Now, we can call the functions and create our sentence window retrieval engine and invoke it

In [31]:
# Create the index and the retriever
index = build_sentence_window_index(
    documents,
    llm=OpenAI(model="gpt-3.5-turbo", temperature=0.1),
    save_dir="./sentence_index",
)
# Get the query engine
query_engine = get_sentence_window_query_engine(index, similarity_top_k=6)

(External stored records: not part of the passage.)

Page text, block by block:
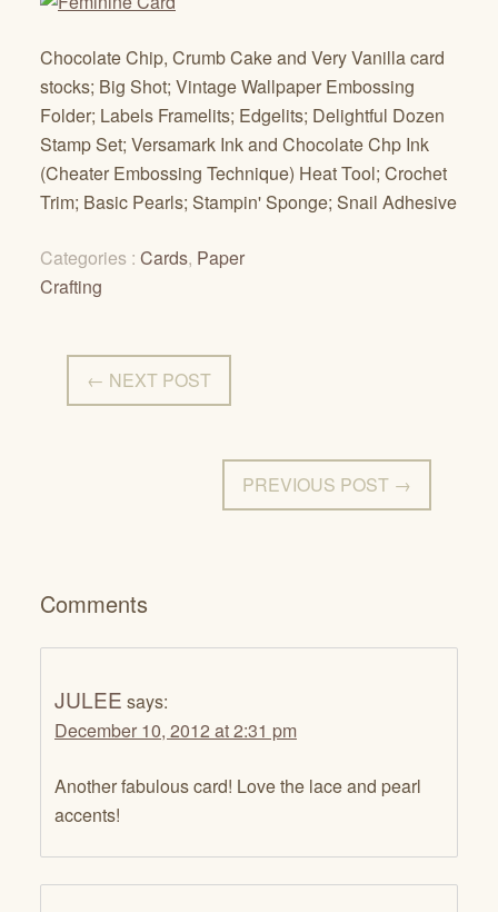
Chocolate Chip, Crumb Cake and Very Vanilla card
stocks; Big Shot; Vintage Wallpaper Embossing
Folder; Labels Framelits; Edgelits; Delightful Dozen
Stamp Set; Versamark Ink and Chocolate Chp Ink
(Cheater Embossing Technique) Heat Tool; Crochet
Trim; Basic Pearls; Stampin' Sponge; Snail Adhesive
Categories : Cards, Paper
Crafting
← NEXT POST
PREVIOUS POST →
Comments
JULEE says:
December 10, 2012 at 2:31 pm
Another fabulous card! Love the lace and pearl
accents!
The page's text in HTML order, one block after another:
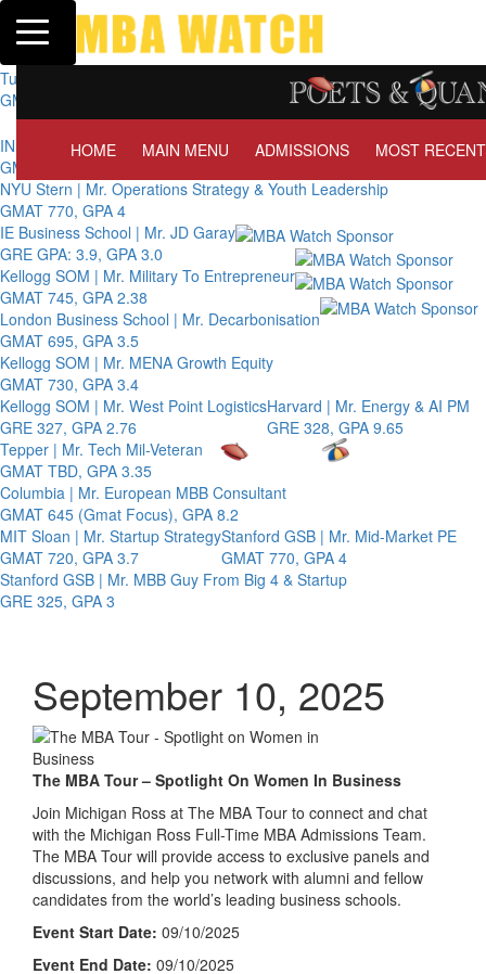
Toggle navigation
Tuck | Mr. Invest In Change
GMAT 710, GPA 3.1
Tuck | Mr. Chemical Engineer
GRE 326, GPA 3
INSEAD | Mr. Future AI Product Manager
GMAT 715, GPA 3.7
NYU Stern | Mr. Operations Strategy & Youth Leadership
GMAT 770, GPA 4
IE Business School | Mr. JD Garay
GRE GPA: 3.9, GPA 3.0
Kellogg SOM | Mr. Military To Entrepreneur
GMAT 745, GPA 2.38
London Business School | Mr. Decarbonisation
GMAT 695, GPA 3.5
Kellogg SOM | Mr. MENA Growth Equity
GMAT 730, GPA 3.4
Kellogg SOM | Mr. West Point Logistics
GRE 327, GPA 2.76
Harvard | Mr. Energy & AI PM
GRE 328, GPA 9.65
Tepper | Mr. Tech Mil-Veteran
GMAT TBD, GPA 3.35
Columbia | Mr. European MBB Consultant
GMAT 645 (Gmat Focus), GPA 8.2
MIT Sloan | Mr. Startup Strategy
GMAT 720, GPA 3.7
Stanford GSB | Mr. Mid-Market PE
GMAT 770, GPA 4
Stanford GSB | Mr. MBB Guy From Big 4 & Startup
GRE 325, GPA 3
HOME MAIN MENU ADMISSIONS MOST RECENT
September 10, 2025
The MBA Tour – Spotlight On Women In Business
Join Michigan Ross at The MBA Tour to connect and chat
with the Michigan Ross Full-Time MBA Admissions Team.
The MBA Tour will provide access to exclusive panels and
discussions, and help you network with alumni and fellow
candidates from the world’s leading business schools.
Event Start Date: 09/10/2025
Event End Date: 09/10/2025
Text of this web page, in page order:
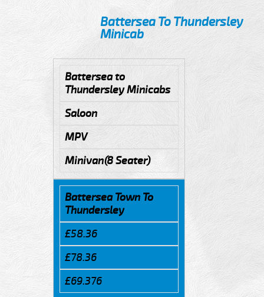
Battersea To Thundersley
Minicab
Battersea to
Thundersley Minicabs
Saloon
MPV
Minivan(8 Seater)
Battersea Town To
Thundersley
£58.36
£78.36
£69.376
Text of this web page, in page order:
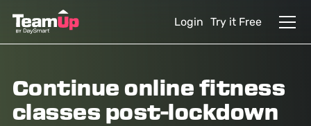
Login Try it Free
Continue online fitness
classes post-lockdown
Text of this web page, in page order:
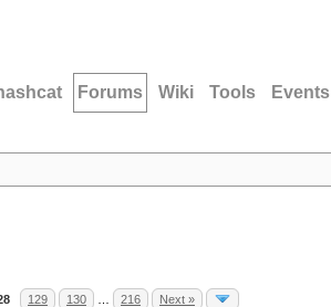
Forums Wiki Tools Events
129 130 216 Next »
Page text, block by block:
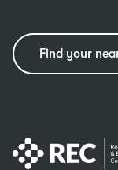
Find your
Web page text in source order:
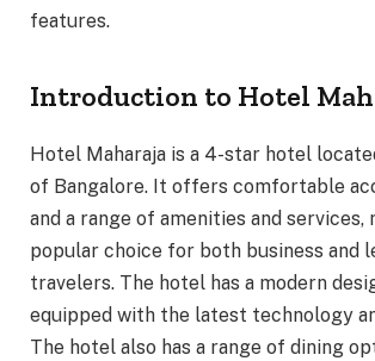
features.
Introduction to Hotel
Hotel Maharaja is a 4-star hotel
of Bangalore. It offers comfortable
and a range of amenities and services,
popular choice for both business and
travelers. The hotel has a modern
equipped with the latest technology
The hotel also has a range of dining
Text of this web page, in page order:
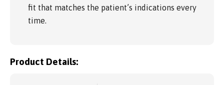
fit that matches the patient’s indications every
time.
Product Details:
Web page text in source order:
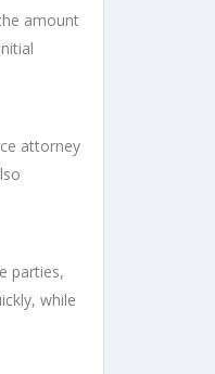
amount
attorney
parties,
while
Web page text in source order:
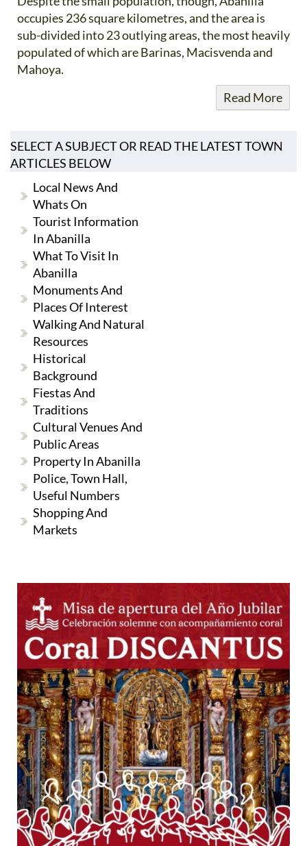
occupies 236 square kilometres, and the area is
sub-divided into 23 outlying areas, the most heavily
populated of which are Barinas, Macisvenda and
Mahoya.
Read More
SELECT A SUBJECT OR READ THE LATEST TOWN
ARTICLES BELOW
Local News And
Whats On
Tourist Information
In Abanilla
What To Visit In
Abanilla
Monuments And
Places Of Interest
Walking And Natural
Resources
Historical
Background
Fiestas And
Traditions
Cultural Venues And
Public Areas
Property In Abanilla
Police, Town Hall,
Useful Numbers
Shopping And
Markets

config.json: 100%|██████████| 799/799 [00:00<00:00, 800kB/s]
model.safetensors: 100%|██████████| 1.11G/1.11G [00:26<00:00, 41.6MB/s]
tokenizer_config.json: 100%|██████████| 443/443 [00:00<00:00, 221kB/s]
sentencepiece.bpe.model: 100%|██████████| 5.07M/5.07M [00:00<00:00, 43.0MB/s]
tokenizer.json: 100%|██████████| 17.1M/17.1M [00:00<00:00, 41.6MB/s]
special_tokens_map.json: 100%|██████████| 279/279 [00:00<?, ?B/s] 


In [32]:
window_response = query_engine.query(
   "How are transformers related to convolutional neural networks?"
)

In [33]:
from llama_index.response.notebook_utils import display_response

display_response(window_response)

**`Final Response:`** Transformers are related to convolutional neural networks in that they are both used for sequence transduction tasks. However, transformers differ from convolutional neural networks in their architecture. While convolutional neural networks use convolutional layers to process input data, transformers rely solely on attention mechanisms. Transformers have been shown to achieve superior results in terms of quality, parallelizability, and training time compared to convolutional neural networks.